I have a sql db with columns [Record_ID](Primary Key) ,[Source] ,[Entity] (Can be null) ,[Last_Name] (Can be null) ,[Given_Name] (Can be null) ,[Aliases] (Can be null) ,[Date_Of_Birth] (Can be null). These values come from 3 different XML files. I parse these files in python and add in DB. These 3 XMLs are coming from website. If these files are updated I need to update my db with new values without duplicates. How can I do that ?
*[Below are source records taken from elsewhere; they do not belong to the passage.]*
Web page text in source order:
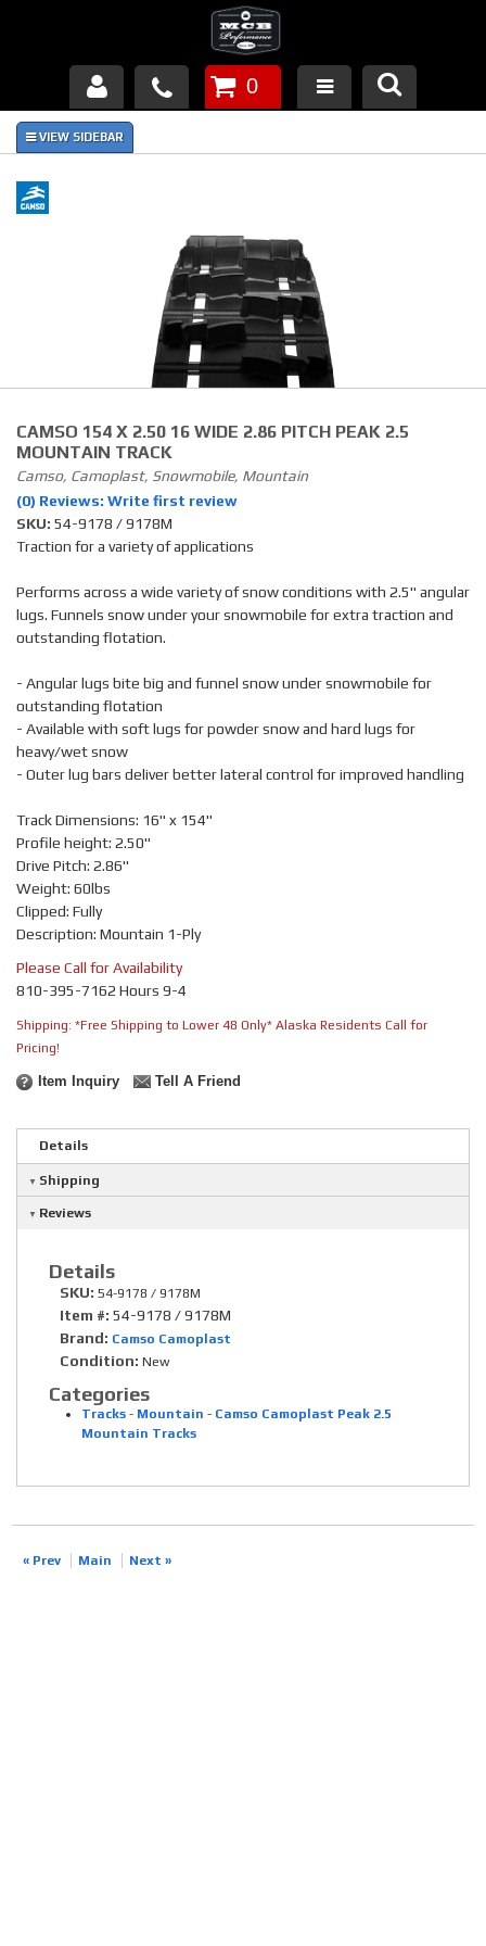
Products
About Us
Piston Failures/Causes
Links
News
Contact
0
CAMSO 154 X 2.50 16 WIDE 2.86 PITCH PEAK 2.5
MOUNTAIN TRACK
Camso, Camoplast, Snowmobile, Mountain
(0) Reviews: Write first review
SKU: 54-9178 / 9178M
Traction for a variety of applications
Performs across a wide variety of snow conditions with 2.5" angular
lugs. Funnels snow under your snowmobile for extra traction and
outstanding flotation.
- Angular lugs bite big and funnel snow under snowmobile for
outstanding flotation
- Available with soft lugs for powder snow and hard lugs for
heavy/wet snow
- Outer lug bars deliver better lateral control for improved handling
Track Dimensions: 16" x 154"
Profile height: 2.50"
Drive Pitch: 2.86"
Weight: 60lbs
Clipped: Fully
Description: Mountain 1-Ply
Please Call for Availability
810-395-7162 Hours 9-4
Shipping: *Free Shipping to Lower 48 Only* Alaska Residents Call for
Pricing!
Item Inquiry Tell A Friend
Details
Shipping
Reviews
Details
SKU: 54-9178 / 9178M
Item #: 54-9178 / 9178M
Brand: Camso Camoplast
Condition: New
Categories
Tracks - Mountain - Camso Camoplast Peak 2.5
Mountain Tracks
« Prev Main Next »
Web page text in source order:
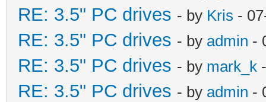
RE: 3.5" PC drives - by Kris -
RE: 3.5" PC drives - by admin -
RE: 3.5" PC drives - by mark_k
RE: 3.5" PC drives - by admin -
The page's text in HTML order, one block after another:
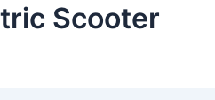
Scooter
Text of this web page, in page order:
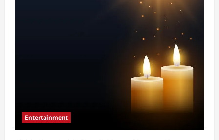
father
as
weekly
allowance
Entertainment
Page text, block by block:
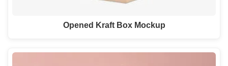
Opened Kraft Box Mockup

def readXML(sql_server, database, sql_user_name, sql_password, sql_driver):
print("Start")
url = 'somewebsite.com'
resp = requests.get(url)
soup = BeautifulSoup(resp.content, "xml")
recordData = soup.findAll('record')
now = datetime.datetime.now()
sql_insert_in_table = """
INSERT INTO myTable (Source, Given_Name, Last_Name, Date_Of_Birth, Aliases,Entity,Date_Added,Added_by) values (?,?,?,?,?,?,?,?)
"""
params = []
for child in recordData:
firstName = child.find('GivenName').text if child.find('GivenName')!=None else "N/A"
lastName = child.find('LastName').text if child.find('LastName')!=None else "N/A"
DoB = child.find('DateOfBirth').text if child.find('DateOfBirth')!=None else "N/A"
entity= child.find('Entity').text if child.find('Entity')!=None else "N/A"
aliases = child.find('Aliases').text if child.find('Aliases')!=None else "N/A"
params.append((source, firstName, lastName,
DoB, aliases, entity, now.date(), "Admin"))
exec_sql_query (sql_insert_in_table, params, sql_server, database, sql_user_name, sql_password, sql_driver)
def exec_sql_query(query, params, sql_server, database, sql_user_name, sql_password, sql_driver):
try:
with pyodbc.connect('DRIVER='+sql_driver+';SERVER=tcp:'+sql_server+';PORT=1433;DATABASE='+database+';UID='+sql_user_name+';PWD=' + sql_password) as conn:
with conn.cursor() as cursor:
conn.autocommit = True
cursor.executemany(query, params)
except pyodbc.Error as e:
logging.error(f"SQL query failed: {e}")
raise